The 24-year-old voiced his thoughts after being a healthy scratch for the 11th time this season. John Tortorella was "thrilled" by Frost's initiative and honesty, calling it "a huge step" for the coach and player.

It felt like a notable breakthrough. Was it? Or did us inquisitive writers read too much into it?

"I've been asked that so many times. I think the media did," Frost said with a smile Tuesday. "But, yeah, I think it was just to kind of get some things off my chest. You're not seeing him every day and just having that kind of conversation in the hallway. I felt like there were some things that I needed to say. I don't know if it's a breakthrough or not, but I think it gives a better understanding."

Frost hasn't sat since that Jan. 4 benching, putting up four goals and 12 assists in 19 games. His 16 points over that span are the second most on the Flyers, behind only Travis Konecny's 19.

His minutes have climbed to 18:35 per game in the last five games. He's playing 15:46 per game on the season.

When the playmaking center is creating chances or if the Flyers need offense, Tortorella will lean on Frost later in games. And when Frost is checking well and being reliable in all three zones, it makes him a more trustworthy player.

"A little bit more, for sure," Frost said. "I don't think I'm all the way there yet.
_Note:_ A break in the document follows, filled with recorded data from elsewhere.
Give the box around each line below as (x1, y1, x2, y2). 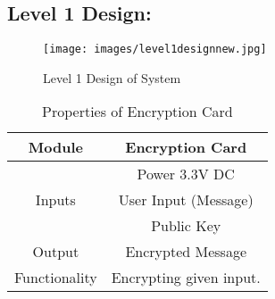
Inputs (35, 189, 76, 211)
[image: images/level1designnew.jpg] (43, 43, 267, 56)
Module (28, 137, 83, 158)
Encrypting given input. (111, 267, 261, 288)
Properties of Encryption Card (42, 101, 233, 122)
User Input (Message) (118, 189, 254, 211)
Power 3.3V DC (137, 163, 235, 185)
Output (32, 241, 79, 262)

I still have a fair amount of mishaps defensively, kind of like in the outdoor game. It's not something I'm trying to do obviously, I'm working hard to be good on both sides of the puck. I think when he sees that I'm kind of feeling it out there, then he starts giving me more ice time. I think if I'm having a good game, then he's more willing to put me out in the last couple of minutes."

Tortorella would agree there's still more work to do.
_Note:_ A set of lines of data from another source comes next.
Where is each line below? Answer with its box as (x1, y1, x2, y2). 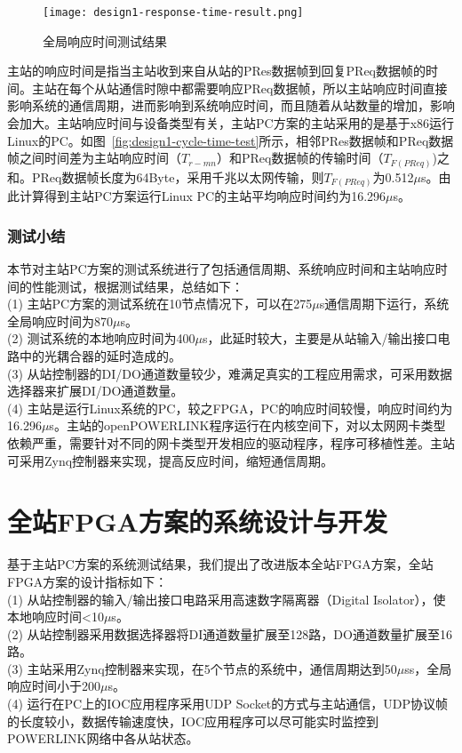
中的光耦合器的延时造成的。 (19, 347, 181, 365)
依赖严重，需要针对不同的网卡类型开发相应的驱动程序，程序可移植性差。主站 (7, 434, 455, 452)
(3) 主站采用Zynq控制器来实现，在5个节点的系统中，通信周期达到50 (7, 659, 397, 677)
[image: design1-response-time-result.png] (43, 6, 304, 19)
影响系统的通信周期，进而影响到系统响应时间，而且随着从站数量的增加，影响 (7, 96, 455, 115)
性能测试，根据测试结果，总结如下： (31, 276, 243, 295)
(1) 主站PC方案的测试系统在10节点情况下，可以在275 (7, 294, 313, 313)
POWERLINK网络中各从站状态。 (7, 729, 199, 748)

"Depends if he plays well," the head coach said Tuesday. "He'll play if he plays well. I still think there are inconsistencies. We'll see where it goes."

Morgan Frost rifled home his ninth goal of the season on a penalty shot.
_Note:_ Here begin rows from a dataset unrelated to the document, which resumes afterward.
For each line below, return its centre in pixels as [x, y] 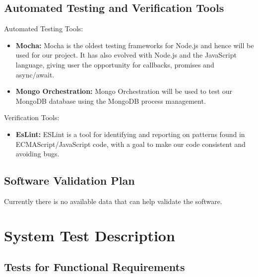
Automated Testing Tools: [44, 29]
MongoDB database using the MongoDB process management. [111, 101]
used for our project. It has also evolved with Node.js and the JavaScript [126, 55]
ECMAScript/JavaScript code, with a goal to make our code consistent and [130, 144]
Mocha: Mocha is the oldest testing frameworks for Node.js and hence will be [135, 45]
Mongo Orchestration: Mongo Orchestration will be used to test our [124, 91]
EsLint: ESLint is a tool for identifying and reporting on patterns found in [130, 134]
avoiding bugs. [37, 154]
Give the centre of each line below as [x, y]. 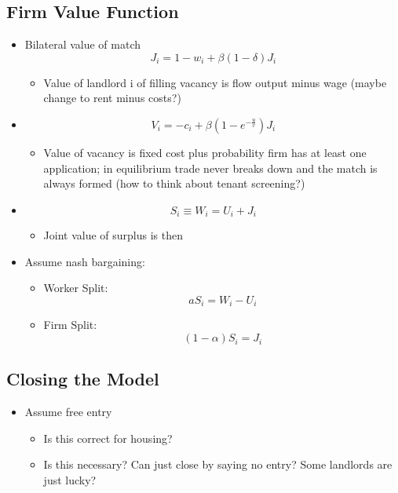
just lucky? [70, 480]
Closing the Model [83, 379]
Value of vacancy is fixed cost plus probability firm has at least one [205, 152]
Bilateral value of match [83, 44]
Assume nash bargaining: [85, 261]
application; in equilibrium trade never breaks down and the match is [210, 168]
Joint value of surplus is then [113, 235]
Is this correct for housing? [108, 438]
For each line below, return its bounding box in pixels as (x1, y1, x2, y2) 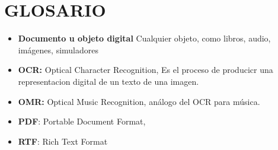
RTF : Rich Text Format (18, 135, 108, 147)
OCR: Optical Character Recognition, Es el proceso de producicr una (18, 63, 273, 76)
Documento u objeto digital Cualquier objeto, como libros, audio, (18, 32, 271, 44)
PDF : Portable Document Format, (18, 115, 146, 127)
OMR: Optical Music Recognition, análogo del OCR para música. (18, 95, 260, 107)
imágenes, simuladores (18, 43, 98, 56)
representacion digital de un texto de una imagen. (18, 75, 199, 87)

There was reasonable fear of an impasse with Tortorella and Frost in the opening two months of the season. Frost was benched for six straight games and 10 of the club's first 20 games. When a young center sits that many times on a team emphasizing youth in a rebuild, it's fair to wonder if he's viewed as a part of the future.

To Frost's credit, he was steadfast in staying positive. He expressed belief in his ability to make "a big impact" for the Flyers and did not lose sight of being a good teammate.

Frost has 27 points (nine goals, 18 assists) and a plus-6 rating in 46 games this season. With the March 8 NHL trade deadline about two weeks away, one would think it's likely he's still a Flyer when it passes. He's in Year 1 of a two-year, $4.2 million contract that he signed last September and he's a young player that plays a premium position.

But the Flyers are a team that's willing to listen and you can bet other clubs kept tabs on Frost's precarious position earlier in the season.

Frost, himself, sees his future in Philadelphia. He has played a role in the Flyers' turnaround and wants to see it through.

"Oh yeah, for sure, that has never changed for me," Frost said. "I hope so. That's a little out of my control, but that's all I want to do, I love this group of guys. Especially some of these young guys that I've kind of come up with, I'm really excited about what's being built here and the future. I've got to show it in my play and earn it, but I don't think that will ever change. I think that I'll always want to be here."

And if he wants to seek out Tortorella, he knows he can.

"If you have something that you're feeling and you feel it's important to go talk to him about it, his door is always open," Frost said. "He welcomes that. I don't think it's something that you want to force, I don't want to be a guy going in there all the time, I don't think he'd like that too much. But if you feel like there's something you need to say, I've done it a couple of times, so I feel comfortable doing that."